***** EXCERPTED DATA *****

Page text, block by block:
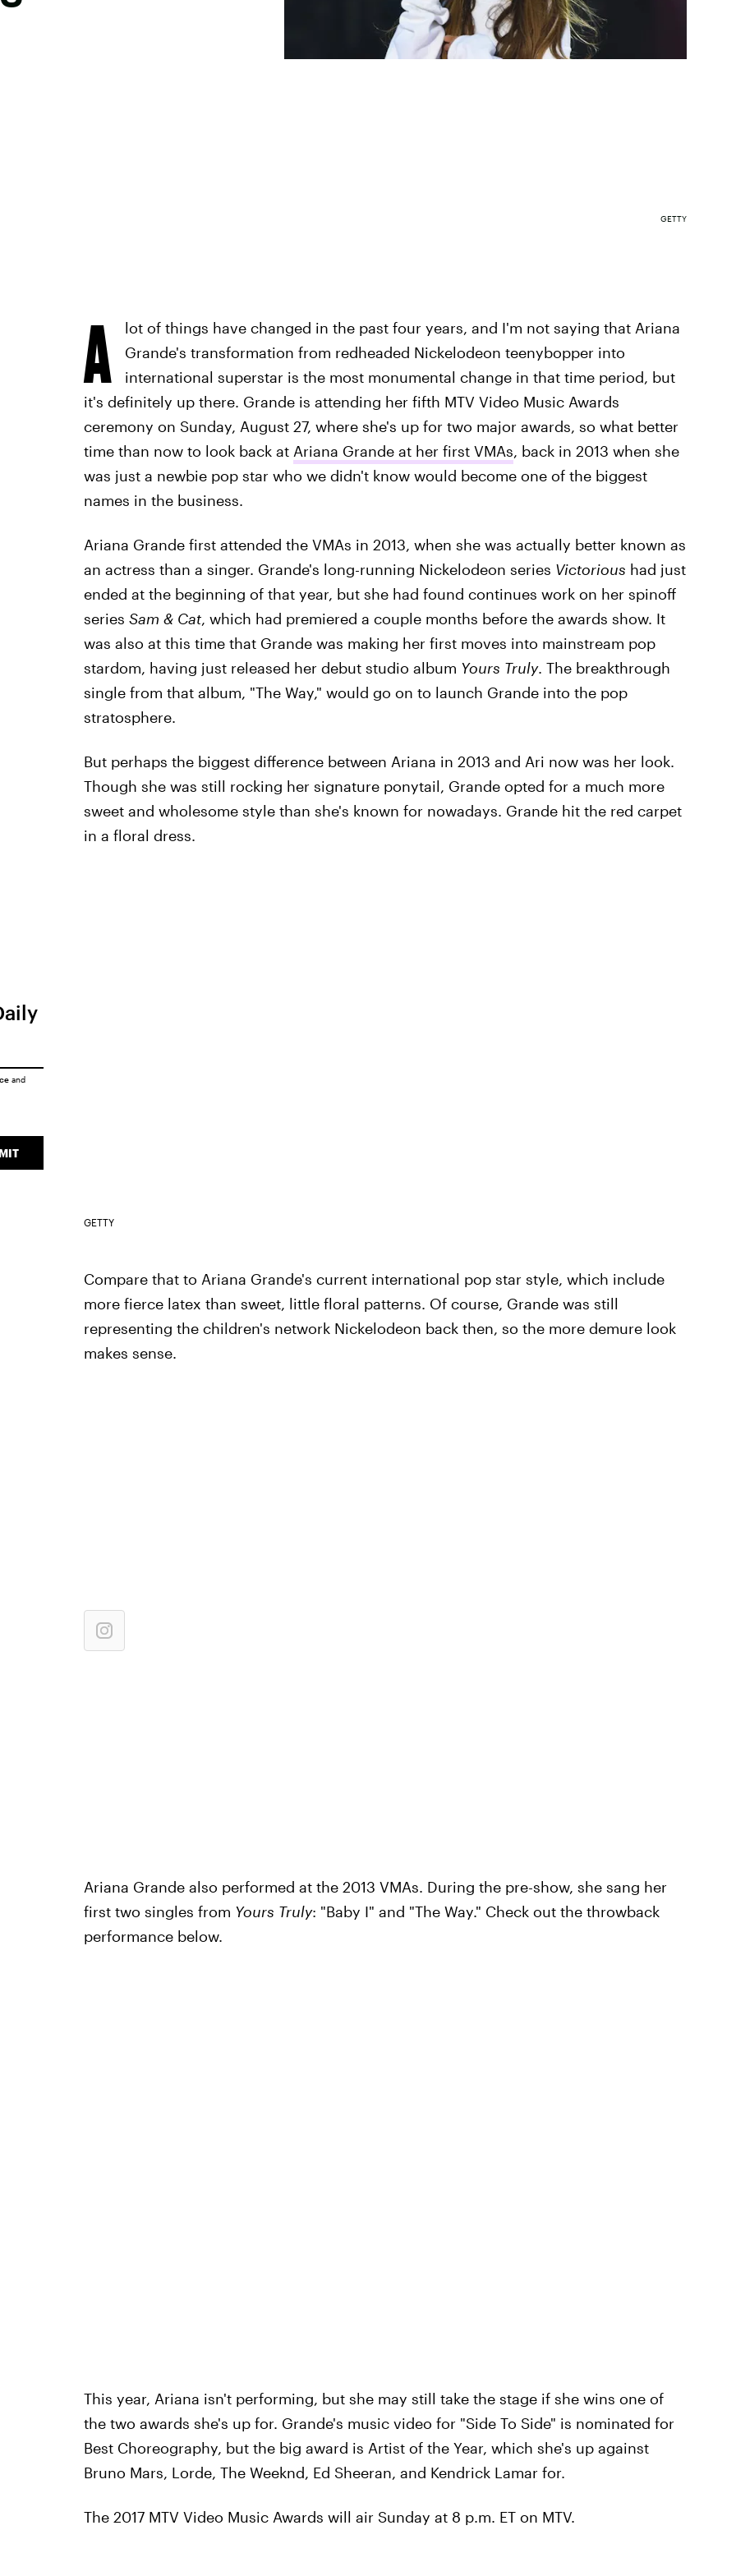
GETTY
A
lot of things have changed in the past four years, and I'm not saying that Ariana
Grande's transformation from redheaded Nickelodeon teenybopper into
international superstar is the most monumental change in that time period, but
it's definitely up there. Grande is attending her fifth MTV Video Music Awards
ceremony on Sunday, August 27, where she's up for two major awards, so what better
time than now to look back at Ariana Grande at her first VMAs, back in 2013 when she
was just a newbie pop star who we didn't know would become one of the biggest
names in the business.
Ariana Grande first attended the VMAs in 2013, when she was actually better known as
an actress than a singer. Grande's long-running Nickelodeon series Victorious had just
ended at the beginning of that year, but she had found continues work on her spinoff
series Sam & Cat, which had premiered a couple months before the awards show. It
was also at this time that Grande was making her first moves into mainstream pop
stardom, having just released her debut studio album Yours Truly. The breakthrough
single from that album, "The Way," would go on to launch Grande into the pop
stratosphere.
But perhaps the biggest difference between Ariana in 2013 and Ari now was her look.
Though she was still rocking her signature ponytail, Grande opted for a much more
sweet and wholesome style than she's known for nowadays. Grande hit the red carpet
in a floral dress.
GETTY
Compare that to Ariana Grande's current international pop star style, which include
more fierce latex than sweet, little floral patterns. Of course, Grande was still
representing the children's network Nickelodeon back then, so the more demure look
makes sense.
Ariana Grande also performed at the 2013 VMAs. During the pre-show, she sang her
first two singles from Yours Truly: "Baby I" and "The Way." Check out the throwback
performance below.
This year, Ariana isn't performing, but she may still take the stage if she wins one of
the two awards she's up for. Grande's music video for "Side To Side" is nominated for
Best Choreography, but the big award is Artist of the Year, which she's up against
Bruno Mars, Lorde, The Weeknd, Ed Sheeran, and Kendrick Lamar for.
The 2017 MTV Video Music Awards will air Sunday at 8 p.m. ET on MTV.
and
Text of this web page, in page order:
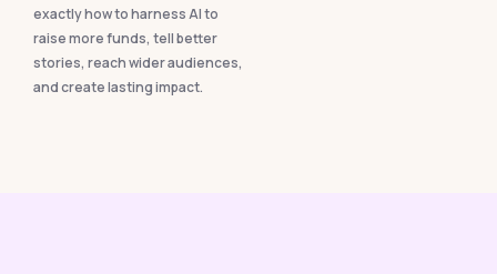
exactly how to harness AI to
raise more funds, tell better
stories, reach wider audiences,
and create lasting impact.
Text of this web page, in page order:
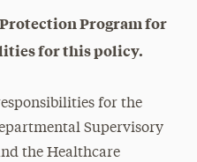
Program for
for this policy.
for the
Supervisory
the Healthcare
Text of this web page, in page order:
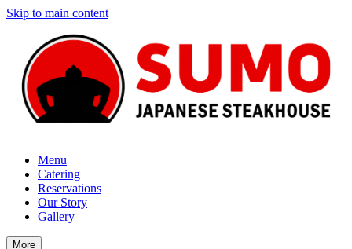
Skip to main content
Menu
Catering
Reservations
Our Story
Gallery
More
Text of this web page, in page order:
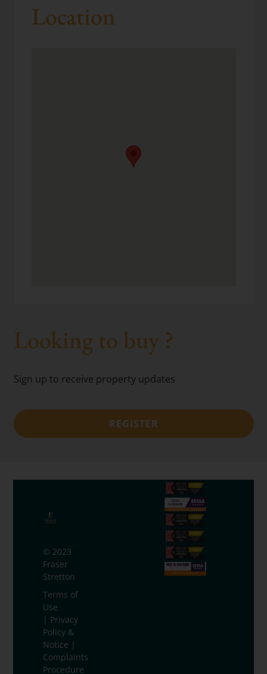
Location
Looking to buy ?
Sign up to receive property updates
REGISTER
© 2023
Fraser
Stretton
Terms of
Use
| Privacy
Policy &
Notice |
Complaints
Procedure

*****

*WHAT YOU NEED TO DO*:
Return all the data exactly, pictures omitted.

*PROBLEM SOLUTION*:
Page text, block by block:
GETTY
A
lot of things have changed in the past four years, and I'm not saying that Ariana
Grande's transformation from redheaded Nickelodeon teenybopper into
international superstar is the most monumental change in that time period, but
it's definitely up there. Grande is attending her fifth MTV Video Music Awards
ceremony on Sunday, August 27, where she's up for two major awards, so what better
time than now to look back at Ariana Grande at her first VMAs, back in 2013 when she
was just a newbie pop star who we didn't know would become one of the biggest
names in the business.
Ariana Grande first attended the VMAs in 2013, when she was actually better known as
an actress than a singer. Grande's long-running Nickelodeon series Victorious had just
ended at the beginning of that year, but she had found continues work on her spinoff
series Sam & Cat, which had premiered a couple months before the awards show. It
was also at this time that Grande was making her first moves into mainstream pop
stardom, having just released her debut studio album Yours Truly. The breakthrough
single from that album, "The Way," would go on to launch Grande into the pop
stratosphere.
But perhaps the biggest difference between Ariana in 2013 and Ari now was her look.
Though she was still rocking her signature ponytail, Grande opted for a much more
sweet and wholesome style than she's known for nowadays. Grande hit the red carpet
in a floral dress.
GETTY
Compare that to Ariana Grande's current international pop star style, which include
more fierce latex than sweet, little floral patterns. Of course, Grande was still
representing the children's network Nickelodeon back then, so the more demure look
makes sense.
Ariana Grande also performed at the 2013 VMAs. During the pre-show, she sang her
first two singles from Yours Truly: "Baby I" and "The Way." Check out the throwback
performance below.
This year, Ariana isn't performing, but she may still take the stage if she wins one of
the two awards she's up for. Grande's music video for "Side To Side" is nominated for
Best Choreography, but the big award is Artist of the Year, which she's up against
Bruno Mars, Lorde, The Weeknd, Ed Sheeran, and Kendrick Lamar for.
The 2017 MTV Video Music Awards will air Sunday at 8 p.m. ET on MTV.
and
Text of this web page, in page order:
exactly how to harness AI to
raise more funds, tell better
stories, reach wider audiences,
and create lasting impact.
Text of this web page, in page order:
Program for
for this policy.
for the
Supervisory
the Healthcare
Text of this web page, in page order:
Skip to main content
Menu
Catering
Reservations
Our Story
Gallery
More
Text of this web page, in page order:
Location
Looking to buy ?
Sign up to receive property updates
REGISTER
© 2023
Fraser
Stretton
Terms of
Use
| Privacy
Policy &
Notice |
Complaints
Procedure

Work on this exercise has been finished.